■ Records for the task:

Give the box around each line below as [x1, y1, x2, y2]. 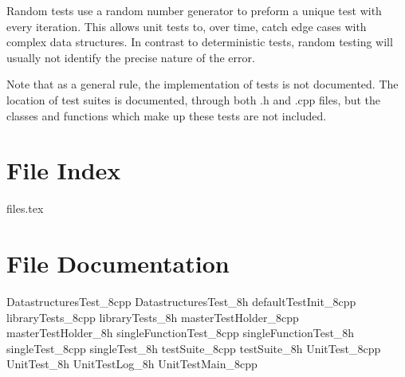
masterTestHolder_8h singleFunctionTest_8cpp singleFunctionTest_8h [6, 324, 355, 341]
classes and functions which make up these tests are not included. [6, 107, 327, 124]
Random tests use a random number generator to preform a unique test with [6, 2, 382, 18]
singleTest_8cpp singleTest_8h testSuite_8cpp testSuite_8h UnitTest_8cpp [6, 340, 381, 356]
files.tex [6, 200, 44, 217]
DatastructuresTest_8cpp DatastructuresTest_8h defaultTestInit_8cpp [6, 293, 356, 309]
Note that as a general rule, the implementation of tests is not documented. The [6, 76, 399, 92]
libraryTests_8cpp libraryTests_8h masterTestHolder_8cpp [6, 308, 299, 325]
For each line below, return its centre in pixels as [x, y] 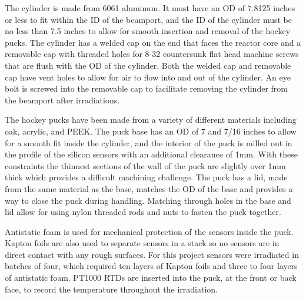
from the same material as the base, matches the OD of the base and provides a [149, 188]
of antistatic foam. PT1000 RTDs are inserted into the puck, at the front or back [151, 278]
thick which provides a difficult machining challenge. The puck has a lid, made [146, 177]
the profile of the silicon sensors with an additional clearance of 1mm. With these [151, 154]
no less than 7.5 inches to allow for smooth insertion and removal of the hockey [148, 31]
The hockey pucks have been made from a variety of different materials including [151, 120]
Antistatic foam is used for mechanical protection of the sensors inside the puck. [149, 231]
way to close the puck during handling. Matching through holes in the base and [148, 200]
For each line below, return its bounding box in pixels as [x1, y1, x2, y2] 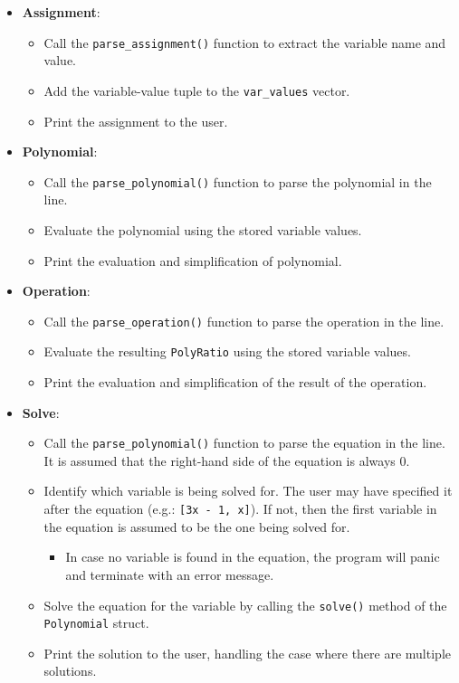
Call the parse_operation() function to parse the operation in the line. [43, 311, 445, 330]
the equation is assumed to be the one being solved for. [43, 517, 350, 536]
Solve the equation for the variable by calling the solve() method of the [43, 595, 447, 614]
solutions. [43, 661, 97, 680]
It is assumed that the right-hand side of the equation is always [43, 451, 396, 470]
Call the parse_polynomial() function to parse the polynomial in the [43, 172, 432, 191]
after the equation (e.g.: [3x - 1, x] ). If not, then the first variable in [43, 499, 437, 518]
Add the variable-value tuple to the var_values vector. [43, 81, 350, 100]
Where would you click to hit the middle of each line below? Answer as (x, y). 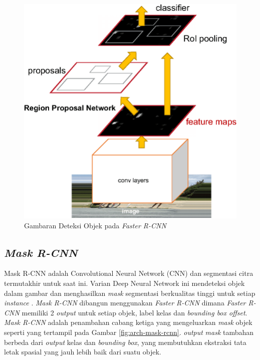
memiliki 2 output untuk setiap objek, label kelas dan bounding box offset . (135, 312)
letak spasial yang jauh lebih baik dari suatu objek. (83, 352)
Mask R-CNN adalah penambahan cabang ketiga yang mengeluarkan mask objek (128, 322)
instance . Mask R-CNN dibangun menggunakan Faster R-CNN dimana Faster (125, 303)
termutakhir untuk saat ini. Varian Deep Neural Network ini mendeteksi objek (124, 283)
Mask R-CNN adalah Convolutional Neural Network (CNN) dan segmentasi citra (129, 273)
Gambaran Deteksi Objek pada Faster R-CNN (95, 225)
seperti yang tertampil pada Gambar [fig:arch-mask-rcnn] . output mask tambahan (129, 332)
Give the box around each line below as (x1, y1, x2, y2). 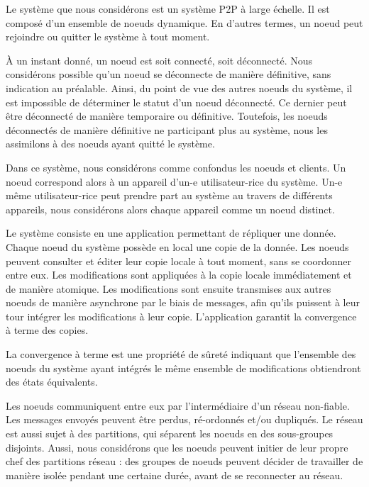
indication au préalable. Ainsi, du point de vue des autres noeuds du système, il (6, 80, 353, 95)
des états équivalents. (6, 374, 98, 389)
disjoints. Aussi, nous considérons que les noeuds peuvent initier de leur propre (6, 440, 348, 454)
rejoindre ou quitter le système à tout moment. (6, 29, 210, 44)
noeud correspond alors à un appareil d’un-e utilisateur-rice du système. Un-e (6, 174, 343, 189)
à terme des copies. (6, 323, 89, 337)
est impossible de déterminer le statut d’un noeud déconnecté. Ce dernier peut (6, 94, 347, 109)
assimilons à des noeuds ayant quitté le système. (6, 136, 215, 151)
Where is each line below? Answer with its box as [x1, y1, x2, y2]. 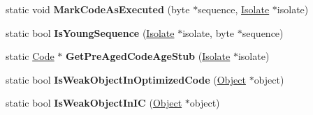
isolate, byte [182, 25, 235, 40]
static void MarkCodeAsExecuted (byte [6, 2, 190, 16]
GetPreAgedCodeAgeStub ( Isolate [66, 49, 231, 63]
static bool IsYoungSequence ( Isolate [6, 25, 175, 40]
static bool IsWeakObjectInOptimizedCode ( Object [6, 72, 246, 86]
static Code [6, 49, 54, 63]
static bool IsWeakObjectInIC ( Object [6, 95, 182, 110]
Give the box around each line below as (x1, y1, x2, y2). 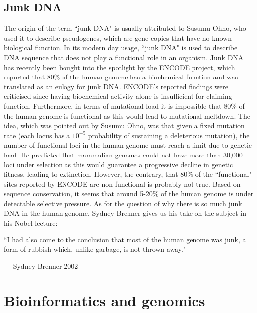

■ Exercise brief:
Please extract exactly the lines of the data, from the first through the line containing "classes and functions", and add no pictures to the copy.

■ Final answer:
Give the box around each line below as [x1, y1, x2, y2]. 
masterTestHolder_8h singleFunctionTest_8cpp singleFunctionTest_8h [6, 324, 355, 341]
classes and functions which make up these tests are not included. [6, 107, 327, 124]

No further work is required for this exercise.